Your assignment.
Although the data below contains pictures, please reproduce only its words, exactly.

Records provided.

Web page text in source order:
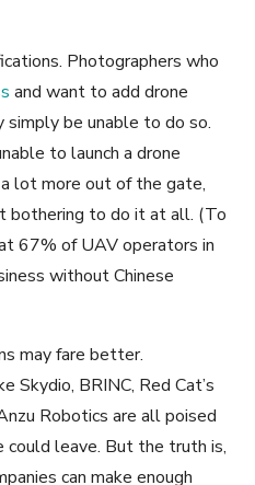
Photographers who
and want to add drone
be unable to do so.
to launch a drone
lot more out of the gate,
bothering to do it at all. (To
67% of UAV operators in
without Chinese
may fare better.
Skydio, BRINC, Red Cat’s
Robotics are all poised
could leave. But the truth is,
can make enough
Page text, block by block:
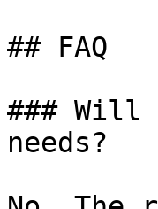
## FAQ
### Will
needs?
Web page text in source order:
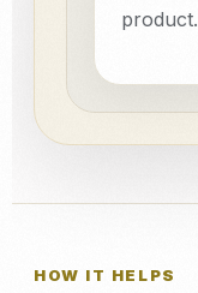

Written response.
Web page text in source order:
Photographers who
and want to add drone
be unable to do so.
to launch a drone
lot more out of the gate,
bothering to do it at all. (To
67% of UAV operators in
without Chinese
may fare better.
Skydio, BRINC, Red Cat’s
Robotics are all poised
could leave. But the truth is,
can make enough
Page text, block by block:
## FAQ
### Will
needs?
Web page text in source order:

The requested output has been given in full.